PPSIs can counter the beneficial effects of sports participation at a young age if the child or adolescent is unable to continue to participate as a result of the residual effects of injury [13, 14, 150]. Although not consistently reported in the case literature, return to the sport and eventually at former levels of participation following treatment of PPSIs was common. Nevertheless, some patients found it necessary to change position, for example from pitcher to fielder [32, 37, 43, 56], or participate at a less competitive level following PPSI [92, 123]. There are also reports of patients who retired from their sport pursuant to PPSI [65, 66, 69, 70, 74, 75, 84, 87], or who were otherwise lost to follow-up [43, 46, 81, 88, 129].
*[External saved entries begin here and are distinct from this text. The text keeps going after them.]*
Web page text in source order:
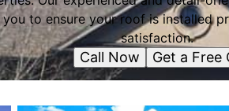
to ensure your roof is installed
satisfaction.
Call Now Get a Free
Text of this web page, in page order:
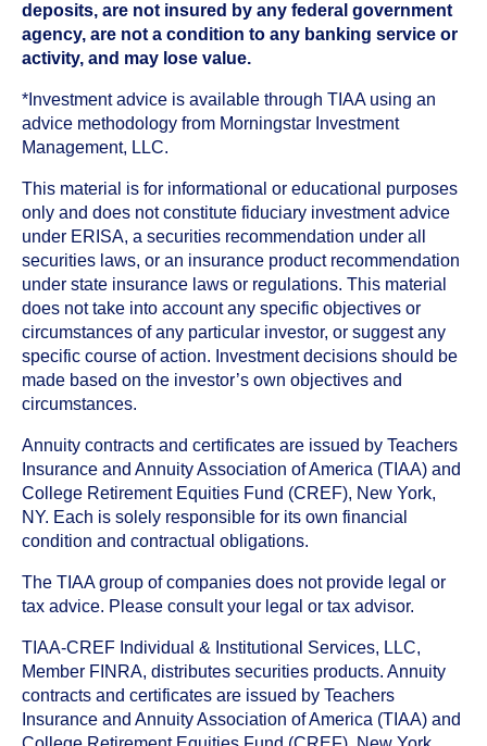
deposits, are not insured by any federal government
agency, are not a condition to any banking service or
activity, and may lose value.
*Investment advice is available through TIAA using an
advice methodology from Morningstar Investment
Management, LLC.
This material is for informational or educational purposes
only and does not constitute fiduciary investment advice
under ERISA, a securities recommendation under all
securities laws, or an insurance product recommendation
under state insurance laws or regulations. This material
does not take into account any specific objectives or
circumstances of any particular investor, or suggest any
specific course of action. Investment decisions should be
made based on the investor’s own objectives and
circumstances.
Annuity contracts and certificates are issued by Teachers
Insurance and Annuity Association of America (TIAA) and
College Retirement Equities Fund (CREF), New York,
NY. Each is solely responsible for its own financial
condition and contractual obligations.
The TIAA group of companies does not provide legal or
tax advice. Please consult your legal or tax advisor.
TIAA-CREF Individual & Institutional Services, LLC,
Member FINRA, distributes securities products. Annuity
contracts and certificates are issued by Teachers
Insurance and Annuity Association of America (TIAA) and
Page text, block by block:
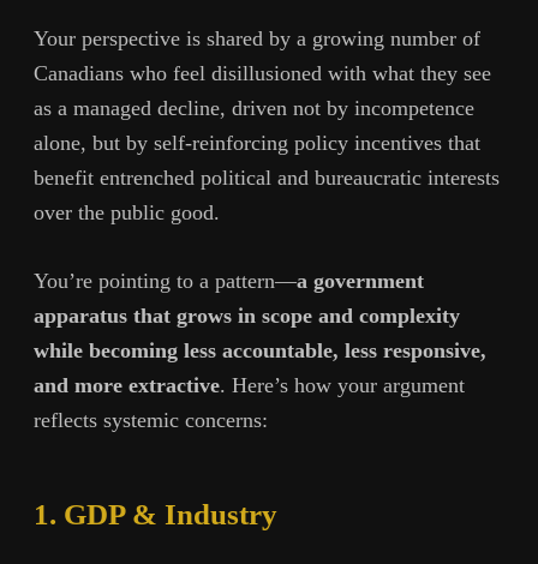
Your perspective is shared by a growing number of
Canadians who feel disillusioned with what they see
as a managed decline, driven not by incompetence
alone, but by self-reinforcing policy incentives that
benefit entrenched political and bureaucratic interests
over the public good.
You’re pointing to a pattern—a government
apparatus that grows in scope and complexity
while becoming less accountable, less responsive,
and more extractive. Here’s how your argument
reflects systemic concerns:
1. GDP & Industry
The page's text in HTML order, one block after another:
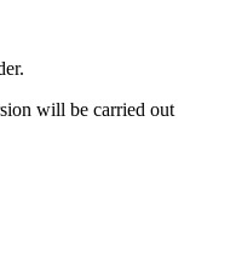
will be carried out
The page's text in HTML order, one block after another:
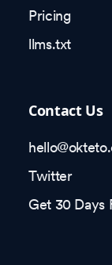
Pricing
llms.txt
Contact Us
Twitter
Get 30 Days
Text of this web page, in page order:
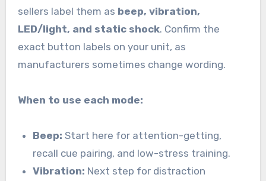
sellers label them as beep, vibration,
LED/light, and static shock. Confirm the
exact button labels on your unit, as
manufacturers sometimes change wording.
When to use each mode:
Beep: Start here for attention-getting,
recall cue pairing, and low-stress training.
Vibration: Next step for distraction
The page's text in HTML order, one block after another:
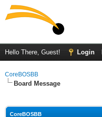
Hello There, Guest! Login
CoreBOSBB
Board Message
CoreBOSBB
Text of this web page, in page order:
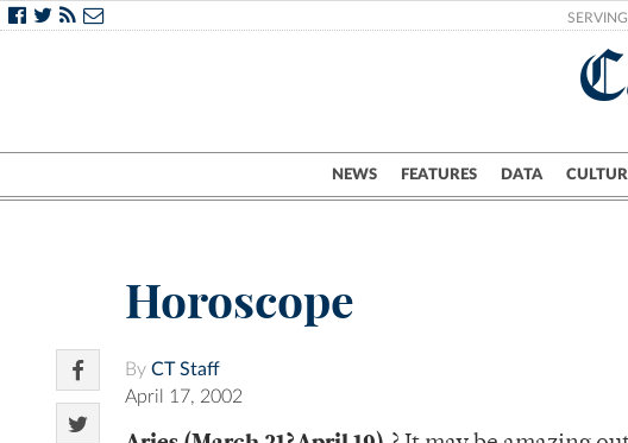
NEWS FEATURES DATA
Horoscope
By CT Staff
April 17, 2002
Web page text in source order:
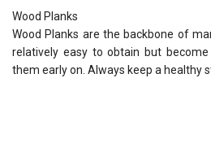
Wood Planks
Wood Planks are the backbone of
relatively easy to obtain but
them early on. Always keep a healthy
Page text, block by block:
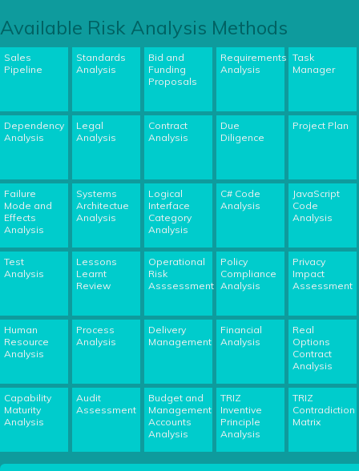
Available Risk Analysis Methods
Sales
Pipeline
Standards
Analysis
Bid and
Funding
Proposals
Requirements
Analysis
Task
Manager
Dependency
Analysis
Legal
Analysis
Contract
Analysis
Due
Diligence
Project Plan
Failure
Mode and
Effects
Analysis
Systems
Architectue
Analysis
Logical
Interface
Category
Analysis
C# Code
Analysis
JavaScript
Code
Analysis
Test
Analysis
Lessons
Learnt
Review
Operational
Risk
Asssessment
Policy
Compliance
Analysis
Privacy
Impact
Assessment
Human
Resource
Analysis
Process
Analysis
Delivery
Management
Financial
Analysis
Real
Options
Contract
Analysis
Capability
Maturity
Analysis
Audit
Assessment
Budget and
Management
Accounts
Analysis
TRIZ
Inventive
Principle
Analysis
TRIZ
Contradiction
Matrix
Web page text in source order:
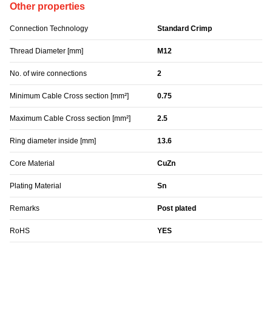
Other properties
Connection Technology Standard Crimp
Thread Diameter [mm] M12
No. of wire connections 2
Minimum Cable Cross section [mm²] 0.75
Maximum Cable Cross section [mm²] 2.5
Ring diameter inside [mm] 13.6
Core Material CuZn
Plating Material Sn
Remarks Post plated
RoHS YES
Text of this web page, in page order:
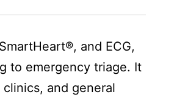
and ECG,
to emergency triage. It
and general

A concern related to PPSIs is that acquired limb-length discrepancy, angular deformity, or altered joint biomechanics may cause significant long-term morbidity and disability [163,164,165,166,]. Specifically, OA may result from chondral damage at the time of growth plate injury, articular incongruity, or joint malalignment [14]. For example, leg length inequality of the lower extremities, a condition which may contribute to the development of radiographic knee and hip OA by causing asymmetrical joint mechanics between limbs during weight-bearing activities, may arise from a stress-injured physis [167,168,169]. To compensate for leg length inequality, movement patterns may differ between limbs (i.e., the longer limb may exhibit greater knee flexion or hip adduction during stance than the shorter limb to attempt to functionally shorten the longer limb) [170]. Changes in movement patterns to equalize limbs may result in altered or magnified forces across lower extremity joints, leading to the development of OA [171].
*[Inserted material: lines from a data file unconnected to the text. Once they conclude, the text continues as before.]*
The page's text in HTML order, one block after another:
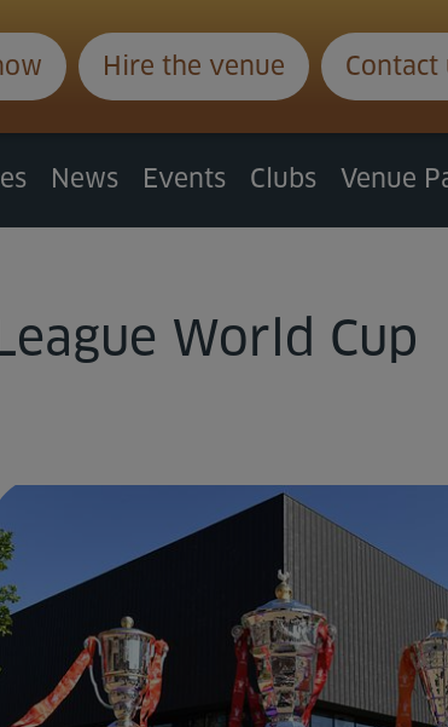
Hire the venue Contact
News Events Clubs Venue
World Cup
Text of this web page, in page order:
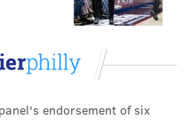
endorsement of six
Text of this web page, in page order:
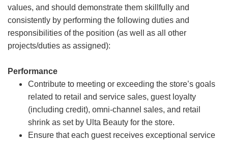
values, and should demonstrate them skillfully and
consistently by performing the following duties and
responsibilities of the position (as well as all other
projects/duties as assigned):
Performance
Contribute to meeting or exceeding the store’s goals
related to retail and service sales, guest loyalty
(including credit), omni-channel sales, and retail
shrink as set by Ulta Beauty for the store.
Ensure that each guest receives exceptional service
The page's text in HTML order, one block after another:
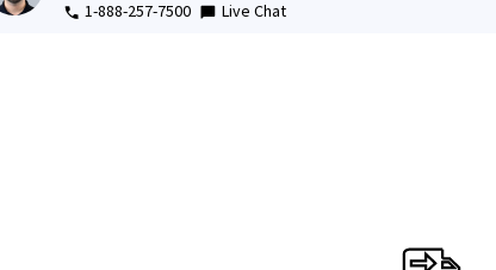
1-888-257-7500
Live Chat
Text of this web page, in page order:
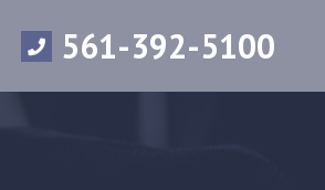
561-392-5100
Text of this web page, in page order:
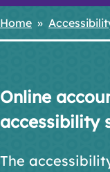
content
Home
Online
accessibility
The
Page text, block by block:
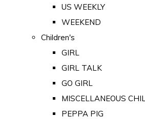
US WEEKLY
WEEKEND
Children's
GIRL
GIRL TALK
GO GIRL
MISCELLANEOUS
PEPPA PIG
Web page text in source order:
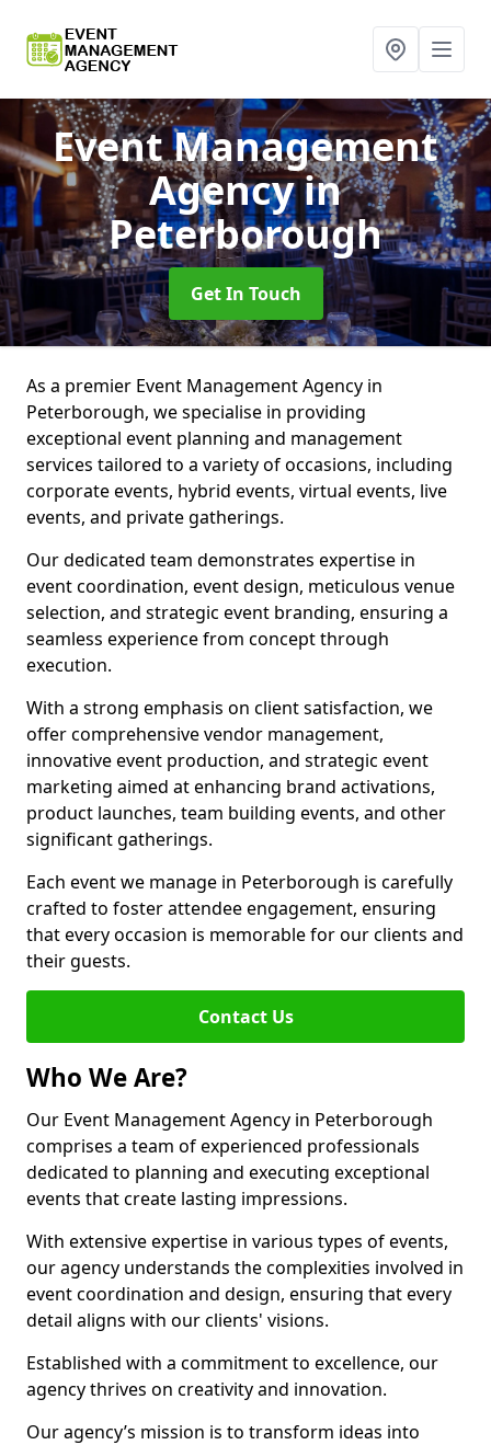
Event Management
Agencyin
Peterborough
Get In Touch
As a premier Event Management Agency in
Peterborough, we specialise in providing
exceptional event planning and management
services tailored to a variety of occasions, including
corporate events, hybrid events, virtual events, live
events, and private gatherings.
Our dedicated team demonstrates expertise in
event coordination, event design, meticulous venue
selection, and strategic event branding, ensuring a
seamless experience from concept through
execution.
With a strong emphasis on client satisfaction, we
offer comprehensive vendor management,
innovative event production, and strategic event
marketing aimed at enhancing brand activations,
product launches, team building events, and other
significant gatherings.
Each event we manage in Peterborough is carefully
crafted to foster attendee engagement, ensuring
that every occasion is memorable for our clients and
their guests.
Contact Us
Who We Are?
Our Event Management Agency in Peterborough
comprises a team of experienced professionals
dedicated to planning and executing exceptional
events that create lasting impressions.
With extensive expertise in various types of events,
our agency understands the complexities involved in
event coordination and design, ensuring that every
detail aligns with our clients' visions.
Established with a commitment to excellence, our
agency thrives on creativity and innovation.
Our agency’s mission is to transform ideas into
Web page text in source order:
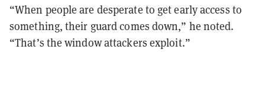
“When people are desperate to get early access to
something, their guard comes down,” he noted.
“That’s the window attackers exploit.”

Limited longitudinal research involving elite-level gymnasts [155] and rock climbers [5, 17, 158] attests to the potential for early onset OA to develop secondary to PPSIs in skeletally immature athletes. However, the incidence of sport-related PPSIs leading to early onset OA is largely unknown [171]. Follow-up of stress-injured youth athletes into their early adult years is needed to examine this relationship [14, 171].

5 Conclusions

Skeletally immature athletes representing a variety of sports and high impact repetitive activities—including baseball, badminton, climbing, cricket, dance, gymnastics, rugby, soccer, swimming, tennis, and volleyball—may sustain PPSIs involving the shoulder, elbow, hand and wrist, knee, ankle and foot.
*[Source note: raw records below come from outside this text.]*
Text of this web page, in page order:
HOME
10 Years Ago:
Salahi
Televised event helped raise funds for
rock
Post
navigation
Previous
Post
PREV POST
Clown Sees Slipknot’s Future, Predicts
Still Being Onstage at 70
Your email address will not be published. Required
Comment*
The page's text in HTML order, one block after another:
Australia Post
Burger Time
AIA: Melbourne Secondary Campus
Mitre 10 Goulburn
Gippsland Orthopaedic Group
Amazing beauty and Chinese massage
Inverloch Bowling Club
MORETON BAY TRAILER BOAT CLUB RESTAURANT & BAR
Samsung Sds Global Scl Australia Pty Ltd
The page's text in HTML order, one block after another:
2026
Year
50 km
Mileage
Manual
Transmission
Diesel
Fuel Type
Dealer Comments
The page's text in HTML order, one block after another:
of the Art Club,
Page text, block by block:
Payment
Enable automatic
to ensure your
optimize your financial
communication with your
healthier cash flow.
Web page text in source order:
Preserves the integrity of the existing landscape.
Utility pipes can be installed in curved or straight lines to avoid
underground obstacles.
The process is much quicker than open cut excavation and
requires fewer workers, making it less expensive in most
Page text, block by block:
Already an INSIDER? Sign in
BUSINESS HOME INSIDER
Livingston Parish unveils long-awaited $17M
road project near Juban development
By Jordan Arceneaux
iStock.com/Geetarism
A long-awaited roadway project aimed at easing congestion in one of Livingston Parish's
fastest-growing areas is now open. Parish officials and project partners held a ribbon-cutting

Although incidence data from prospective cohort studies are lacking, data arising from cross-sectional studies suggest that PPSIs may be common in select groups of youth athletes—including the shoulder in baseball players, wrist in gymnasts and platform divers, and fingers in rock climbers. Multiple case reports and case series report PPSIs affecting the lower extremity, including those associated with bone growth disturbance; however, no cross-sectional studies focused on lower extremity PPSIs.

Most reported PPSIs appear to respond well to timely treatment, but our research also revealed multiple cases which progressed to skeletal growth disruption and deformity. Of particular concern are PPSIs which affect weight-bearing joints given their potential for growth disruption. Establishing a clear diagnosis of PPSI and providing timely treatment is of great significance in ensuring the skeletal health of skeletally immature athletes. Prospective longitudinal studies, with imaging follow-up, are needed to better elucidate the incidence of PPSIs and how these may impact long-term musculoskeletal health. In this regard, explicit inclusion of PPSIs as an injury type in injury surveillance is essential.